Exercise requirements: Your answer should consist only of the lines below from the one with "Cours de batterie" through the one with "Cours de guitare", copied exactly.

BEGIN

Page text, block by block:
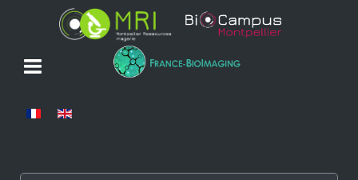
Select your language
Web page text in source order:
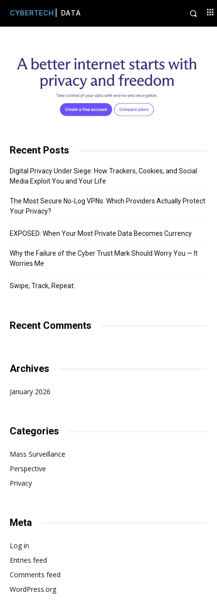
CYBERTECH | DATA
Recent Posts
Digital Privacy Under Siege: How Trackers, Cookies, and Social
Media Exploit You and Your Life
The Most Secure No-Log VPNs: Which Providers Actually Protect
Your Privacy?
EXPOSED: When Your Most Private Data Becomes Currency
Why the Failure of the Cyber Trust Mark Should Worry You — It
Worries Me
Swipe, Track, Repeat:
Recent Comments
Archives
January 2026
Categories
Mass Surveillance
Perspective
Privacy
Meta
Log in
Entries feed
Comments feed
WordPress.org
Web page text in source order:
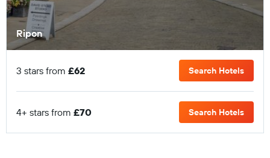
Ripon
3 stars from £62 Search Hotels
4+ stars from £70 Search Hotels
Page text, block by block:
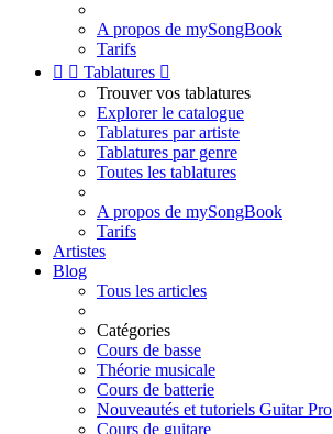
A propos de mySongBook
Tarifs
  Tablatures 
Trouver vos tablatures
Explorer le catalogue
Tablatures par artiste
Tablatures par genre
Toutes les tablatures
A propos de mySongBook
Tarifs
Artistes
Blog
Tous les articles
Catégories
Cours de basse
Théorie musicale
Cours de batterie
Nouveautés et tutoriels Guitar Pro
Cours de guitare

END
BEGIN

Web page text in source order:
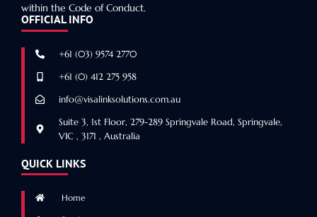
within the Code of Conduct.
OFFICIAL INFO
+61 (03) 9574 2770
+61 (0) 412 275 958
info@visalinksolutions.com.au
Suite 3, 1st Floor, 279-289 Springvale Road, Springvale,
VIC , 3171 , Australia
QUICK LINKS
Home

END

Finished task:
Cours de batterie
Nouveautés et tutoriels Guitar Pro
Cours de guitare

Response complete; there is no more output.